DESCRIPTION OF THE TASK: Print out the records below with nothing altered.

(RECORD SET)

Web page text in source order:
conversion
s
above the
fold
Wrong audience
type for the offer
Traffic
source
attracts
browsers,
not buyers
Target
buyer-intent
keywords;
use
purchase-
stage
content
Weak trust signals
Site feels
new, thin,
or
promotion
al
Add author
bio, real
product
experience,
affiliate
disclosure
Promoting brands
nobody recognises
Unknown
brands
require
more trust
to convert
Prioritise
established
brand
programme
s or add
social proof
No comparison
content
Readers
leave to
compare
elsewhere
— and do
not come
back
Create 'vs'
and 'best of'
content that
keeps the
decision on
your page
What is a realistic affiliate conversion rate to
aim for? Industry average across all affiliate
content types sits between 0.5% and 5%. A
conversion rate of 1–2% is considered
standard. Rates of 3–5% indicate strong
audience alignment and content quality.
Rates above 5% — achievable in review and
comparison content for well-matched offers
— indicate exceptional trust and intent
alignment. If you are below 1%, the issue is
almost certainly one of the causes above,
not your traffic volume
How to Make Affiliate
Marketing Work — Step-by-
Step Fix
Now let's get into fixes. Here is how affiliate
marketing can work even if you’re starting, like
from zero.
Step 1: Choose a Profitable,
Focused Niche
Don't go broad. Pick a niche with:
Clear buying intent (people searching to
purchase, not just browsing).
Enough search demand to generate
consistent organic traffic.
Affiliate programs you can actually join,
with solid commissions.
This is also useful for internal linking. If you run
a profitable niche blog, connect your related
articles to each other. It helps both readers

(End RECORD SET)

FINISHED TASK:
Web page text in source order:
conversion
s
above the
fold
Wrong audience
type for the offer
Traffic
source
attracts
browsers,
not buyers
Target
buyer-intent
keywords;
use
purchase-
stage
content
Weak trust signals
Site feels
new, thin,
or
promotion
al
Add author
bio, real
product
experience,
affiliate
disclosure
Promoting brands
nobody recognises
Unknown
brands
require
more trust
to convert
Prioritise
established
brand
programme
s or add
social proof
No comparison
content
Readers
leave to
compare
elsewhere
— and do
not come
back
Create 'vs'
and 'best of'
content that
keeps the
decision on
your page
What is a realistic affiliate conversion rate to
aim for? Industry average across all affiliate
content types sits between 0.5% and 5%. A
conversion rate of 1–2% is considered
standard. Rates of 3–5% indicate strong
audience alignment and content quality.
Rates above 5% — achievable in review and
comparison content for well-matched offers
— indicate exceptional trust and intent
alignment. If you are below 1%, the issue is
almost certainly one of the causes above,
not your traffic volume
How to Make Affiliate
Marketing Work — Step-by-
Step Fix
Now let's get into fixes. Here is how affiliate
marketing can work even if you’re starting, like
from zero.
Step 1: Choose a Profitable,
Focused Niche
Don't go broad. Pick a niche with:
Clear buying intent (people searching to
purchase, not just browsing).
Enough search demand to generate
consistent organic traffic.
Affiliate programs you can actually join,
with solid commissions.
This is also useful for internal linking. If you run
a profitable niche blog, connect your related
articles to each other. It helps both readers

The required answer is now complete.